Clamped in chrome on table 3, a glossy card read Prior Productions, Clancy’s company. Alice knew everyone there, just as Clancy did her coworkers. Some jobs conspire to make a family of everyone, and they both worked in those environments: film debuts, fund-raising events, holiday parties, and potluck dinners. Gossiping and complaining about work made for conjugal glue.

  The audio engineer sat beside Alice’s place card, a smile stretching from jug ear to jug ear as he rose to hug her. Rufus revered Clancy and transferred his worship to Alice. Across the table, the husband-wife writing team, Marisol and Gus, held hands. To the left of Clancy’s seat, Harper perched. Jealousy rose in Alice upon seeing the director of photography, who doubled as Clancy’s work wife. Harper’s cheeks were dimpled as though she could barely stand her own cuteness. Since when had scrawny become such a gift, even if matched by streaky gold waves and beauty queen skin? Harper, a Georgia peach, was always intent on convincing Alice how open she was. How much she adored being in a multicultural environment such as Prior Productions.

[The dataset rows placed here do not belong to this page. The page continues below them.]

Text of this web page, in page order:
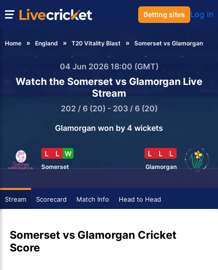
Betting sites Log in
Home England T20 Vitality Blast Somerset vs Glamorgan
L L W
Somerset
04 Jun 2026 18:00 (GMT)
Watch the Somerset vs Glamorgan Live
Stream
202 / 6 (20) - 203 / 6 (20)
Glamorgan won by 4 wickets
L L L
Glamorgan
Stream Scorecard Match Info Head to Head
Somerset vs Glamorgan Cricket
Score

  Harper grinned too much, and her damn dimples could be used to sharpen pencils. Alice worried how cute Clancy found Harper. She reminded herself of the previous night’s lovemaking. Of late, she found herself counting. Twice a week signified fidelity, right? The problem was using the concept in reverse: if they missed a week, did that prove faithlessness?

  He cheats on me; he cheats on me not. All she needed was a giant daisy from which she could pluck petals.

  “Sugar!” Harper slipped over one seat to claim Clancy’s. She air kissed European style. “That dress is to die for! Tadashi?”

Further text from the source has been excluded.